Create a calculation method for comparison

From timeit import timeitread_many_timings = {"disk": [], "lmdb": [], "hdf5": []} for cutoff in cutoffs: for method in ("disk", "lmdb", "hdf5"): t = timeit ("_ read_many_ functions [num_images)", setup= "num_images=cutoff", number=1, globals=globals () ) read_many_ tidings [method] .append (t) # Print out the method, cutoff, and elapsed time print (f "read method: {method}, No. Images: {cutoff}, time: {t} ")

Data comparison of comprehensive comparison of read and write operations

View read and write times on the same chart

Plot_with_legend (cutoffs, [disk_x_r, lmdb_x_r, hdf5_x_r, disk_x, lmdb_x, hdf5_x], [Read PNG "," Read LMDB "," Read HDF5 "," Write PNG "," Write LMDB "," Write HDF5 ",]," Number of images "," Seconds "," Log Store and Read Times " Log=False,)

Use disk space in various storage methods

Although both HDF5 and LMDB take up more disk space.
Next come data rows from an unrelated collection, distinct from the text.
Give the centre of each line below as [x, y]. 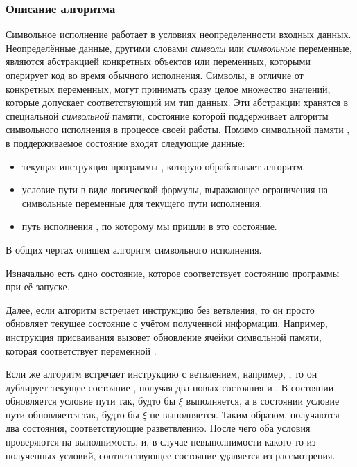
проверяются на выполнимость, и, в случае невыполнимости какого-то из [161, 442]
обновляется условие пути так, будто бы [91, 401]
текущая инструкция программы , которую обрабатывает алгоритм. [164, 166]
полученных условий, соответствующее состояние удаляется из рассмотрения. [171, 455]
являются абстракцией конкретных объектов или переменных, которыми [158, 61]
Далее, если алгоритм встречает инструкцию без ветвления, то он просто [160, 309]
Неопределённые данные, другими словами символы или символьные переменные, [179, 47]
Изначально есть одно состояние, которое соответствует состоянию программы [173, 273]

It is important to note that the use and performance of LMDB and HDF5 disks depend largely on a variety of factors, including the operating system and, more importantly, the size of the data stored.

Parallel operation

Usually for large datasets, parallelization can be used to speed up operations. This is what we often call concurrent processing.
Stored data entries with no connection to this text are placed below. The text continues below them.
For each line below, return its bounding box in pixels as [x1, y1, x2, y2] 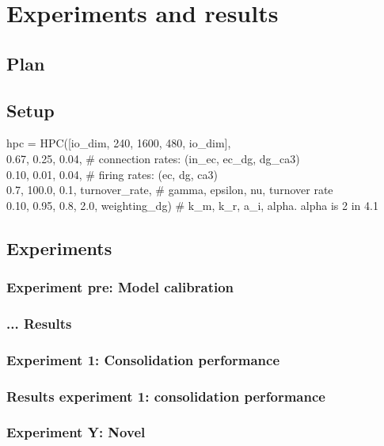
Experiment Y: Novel [6, 422, 146, 442]
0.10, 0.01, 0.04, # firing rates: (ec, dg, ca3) [6, 166, 218, 182]
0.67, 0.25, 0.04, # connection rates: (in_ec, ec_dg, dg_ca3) [6, 150, 300, 166]
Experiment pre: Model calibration [6, 277, 234, 297]
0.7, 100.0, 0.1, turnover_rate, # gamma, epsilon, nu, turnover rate [6, 181, 333, 198]
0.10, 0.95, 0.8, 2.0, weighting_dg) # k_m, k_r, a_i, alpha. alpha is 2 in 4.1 [6, 196, 378, 213]
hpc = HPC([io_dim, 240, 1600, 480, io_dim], [6, 135, 231, 151]

Storing to disk as a .png file actually allows full concurrency. As long as the image names are different, you can read multiple images from different threads, or write to multiple files at a time.

If you divide all CIFAR into ten groups, you can set up ten processes for each read in a group, and the corresponding processing time can be reduced to about 10% of the original.
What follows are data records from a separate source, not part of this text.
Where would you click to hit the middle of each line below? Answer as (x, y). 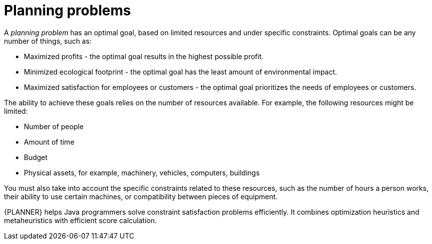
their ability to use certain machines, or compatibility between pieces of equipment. (141, 196)
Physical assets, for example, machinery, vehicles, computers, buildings (142, 172)
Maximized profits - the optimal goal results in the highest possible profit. (144, 56)
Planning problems (67, 10)
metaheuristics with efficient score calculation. (80, 220)
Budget (36, 157)
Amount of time (49, 142)
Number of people (54, 126)
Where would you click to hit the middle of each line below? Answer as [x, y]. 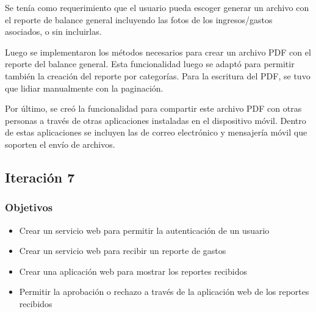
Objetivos [29, 207]
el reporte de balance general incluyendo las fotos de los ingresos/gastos [139, 19]
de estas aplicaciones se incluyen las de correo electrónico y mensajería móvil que [156, 132]
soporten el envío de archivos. [60, 144]
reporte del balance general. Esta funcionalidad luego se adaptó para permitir [150, 64]
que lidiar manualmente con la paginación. [84, 88]
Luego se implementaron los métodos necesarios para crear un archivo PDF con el [158, 52]
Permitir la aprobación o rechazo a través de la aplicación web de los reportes [164, 292]

These are all the contents of this article entitled "what are the three ways to store and access Python pictures?" Thank you for reading! I believe you will gain a lot after reading this article. The editor will update different knowledge for you every day. If you want to learn more knowledge, please pay attention to the industry information channel.

Welcome to subscribe "Shulou Technology Information " to get latest news, interesting things and hot topics in the IT industry, and controls the hottest and latest Internet news, technology news and IT industry trends.

*The comments in the above article only represent the author's personal views and do not represent the views and positions of this website. If you have more insights, please feel free to contribute and share.